## About this exercise
Could you copy the data that follows exactly as written, but drop the pictures?

## Task input
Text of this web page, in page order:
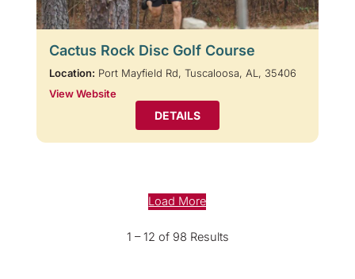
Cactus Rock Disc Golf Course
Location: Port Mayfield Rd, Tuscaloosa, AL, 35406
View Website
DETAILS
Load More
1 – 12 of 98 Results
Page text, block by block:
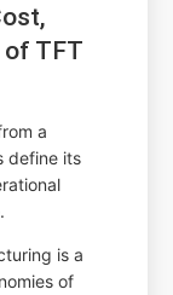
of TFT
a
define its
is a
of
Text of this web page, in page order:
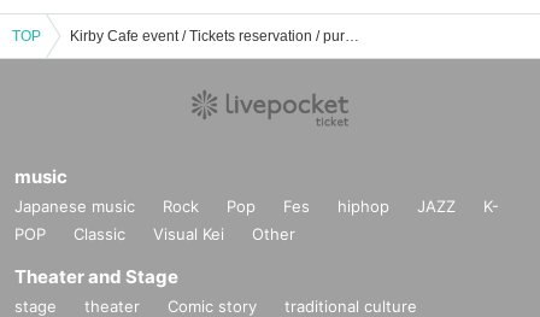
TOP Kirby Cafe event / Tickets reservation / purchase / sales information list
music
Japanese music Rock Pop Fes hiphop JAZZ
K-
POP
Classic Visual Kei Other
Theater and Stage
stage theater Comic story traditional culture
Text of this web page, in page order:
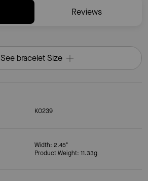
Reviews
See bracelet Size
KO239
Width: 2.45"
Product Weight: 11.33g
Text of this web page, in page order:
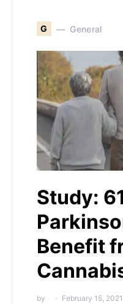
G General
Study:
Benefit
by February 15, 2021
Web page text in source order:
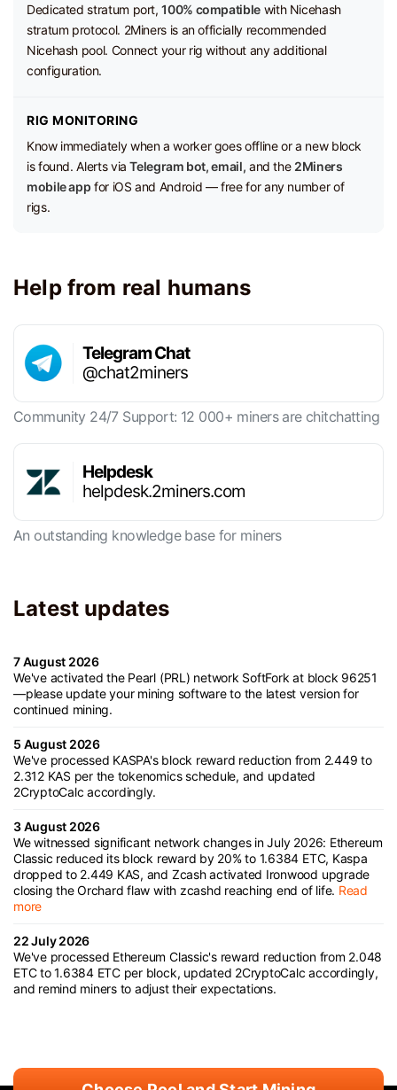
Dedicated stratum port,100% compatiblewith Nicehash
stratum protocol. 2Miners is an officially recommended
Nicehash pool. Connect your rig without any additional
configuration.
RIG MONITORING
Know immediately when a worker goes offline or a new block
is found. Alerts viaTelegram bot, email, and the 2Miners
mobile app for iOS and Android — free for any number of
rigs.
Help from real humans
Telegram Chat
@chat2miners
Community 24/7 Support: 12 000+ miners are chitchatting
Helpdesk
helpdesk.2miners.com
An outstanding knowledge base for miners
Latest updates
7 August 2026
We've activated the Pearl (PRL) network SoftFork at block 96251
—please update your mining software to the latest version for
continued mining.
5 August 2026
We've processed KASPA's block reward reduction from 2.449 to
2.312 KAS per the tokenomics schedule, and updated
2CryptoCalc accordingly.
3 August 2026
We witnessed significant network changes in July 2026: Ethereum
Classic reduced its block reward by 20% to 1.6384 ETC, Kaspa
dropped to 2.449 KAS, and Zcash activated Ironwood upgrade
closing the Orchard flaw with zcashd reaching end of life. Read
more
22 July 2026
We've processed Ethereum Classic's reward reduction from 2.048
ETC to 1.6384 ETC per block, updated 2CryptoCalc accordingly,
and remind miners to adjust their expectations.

## Exercise output
Text of this web page, in page order:
Cactus Rock Disc Golf Course
Location: Port Mayfield Rd, Tuscaloosa, AL, 35406
View Website
DETAILS
Load More
1 – 12 of 98 Results
Page text, block by block:
of TFT
a
define its
is a
of
Text of this web page, in page order:
TOP Kirby Cafe event / Tickets reservation / purchase / sales information list
music
Japanese music Rock Pop Fes hiphop JAZZ
K-
POP
Classic Visual Kei Other
Theater and Stage
stage theater Comic story traditional culture
Text of this web page, in page order:
Reviews
See bracelet Size
KO239
Width: 2.45"
Product Weight: 11.33g
Text of this web page, in page order:
G General
Study:
Benefit
by February 15, 2021
Web page text in source order:
Dedicated stratum port,100% compatiblewith Nicehash
stratum protocol. 2Miners is an officially recommended
Nicehash pool. Connect your rig without any additional
configuration.
RIG MONITORING
Know immediately when a worker goes offline or a new block
is found. Alerts viaTelegram bot, email, and the 2Miners
mobile app for iOS and Android — free for any number of
rigs.
Help from real humans
Telegram Chat
@chat2miners
Community 24/7 Support: 12 000+ miners are chitchatting
Helpdesk
helpdesk.2miners.com
An outstanding knowledge base for miners
Latest updates
7 August 2026
We've activated the Pearl (PRL) network SoftFork at block 96251
—please update your mining software to the latest version for
continued mining.
5 August 2026
We've processed KASPA's block reward reduction from 2.449 to
2.312 KAS per the tokenomics schedule, and updated
2CryptoCalc accordingly.
3 August 2026
We witnessed significant network changes in July 2026: Ethereum
Classic reduced its block reward by 20% to 1.6384 ETC, Kaspa
dropped to 2.449 KAS, and Zcash activated Ironwood upgrade
closing the Orchard flaw with zcashd reaching end of life. Read
more
22 July 2026
We've processed Ethereum Classic's reward reduction from 2.048
ETC to 1.6384 ETC per block, updated 2CryptoCalc accordingly,
and remind miners to adjust their expectations.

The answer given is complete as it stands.